I am using currently
1- “text-embedding-ada-002” as embedding model
2- pinecone as an embedding vector store with cosine similarity to get best context to answer the query
3-‘gpt-3.5-turbo-instruct’ as my model to get answer on my query and its related context

The exact problem is the following ( it is in Arabic but I will explain it in English):
I asked " in the “personal data protection law”, what is the detail of term-no Nine "
based on cosine similarity, the best first three chunks will be term-no (Nineteen 19, twenty-nine 29 , thirty-nine 39 ) and so the answer from GPT will be wrong as the total context is wrong.

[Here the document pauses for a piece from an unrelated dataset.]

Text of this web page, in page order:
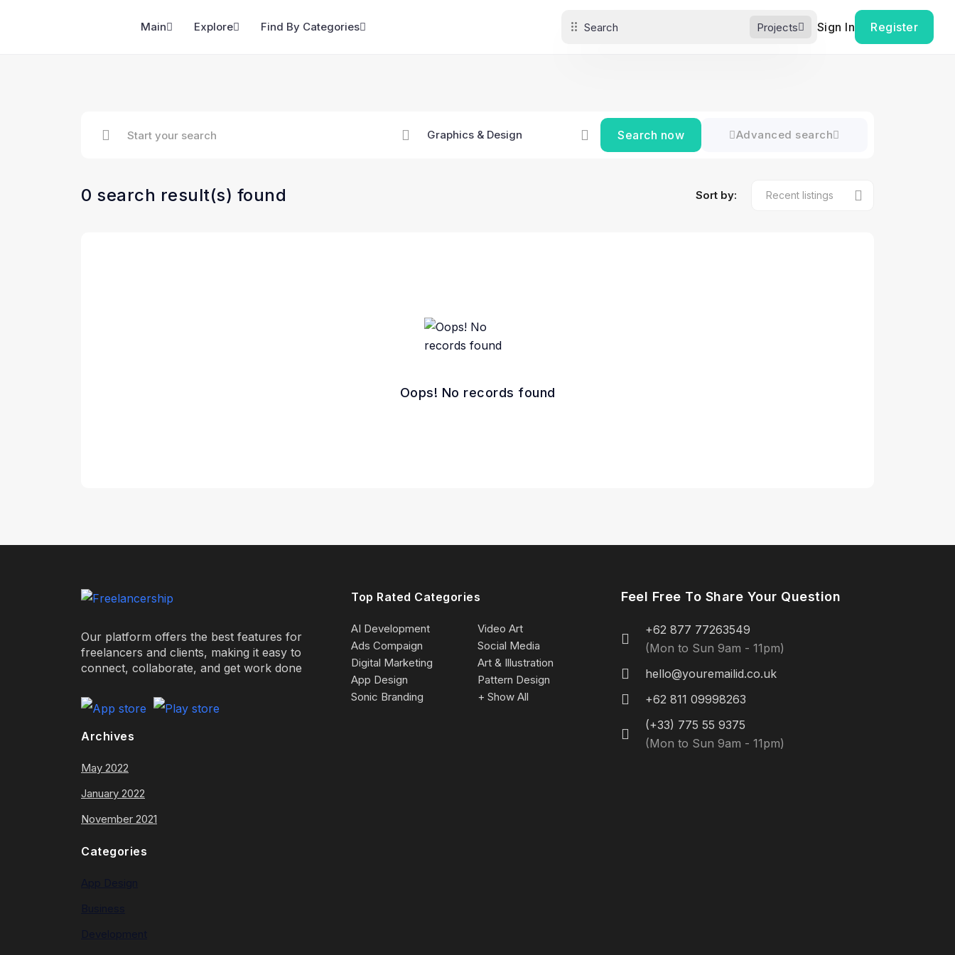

based on cosine similarity score, the right chunk which is term-no 9 is the sixth chunk and I am using the answer from the first 3 chunks.

Is there a tokenizer that is Arabic oriented
is there embedding model other than ada-002 that is also Arabic oriented
if yes, what is it and how please to get its API to use it.

if changing the embedding/Tokenization model is not the right solution for this problem, can you propose any other solutions please.

Regards.
Omran Badarneh

ZacharyProser · May 1, 2024, 8:49pm

Hi @obadarneh99, and welcome to the Pinecone forums! Thanks for your question.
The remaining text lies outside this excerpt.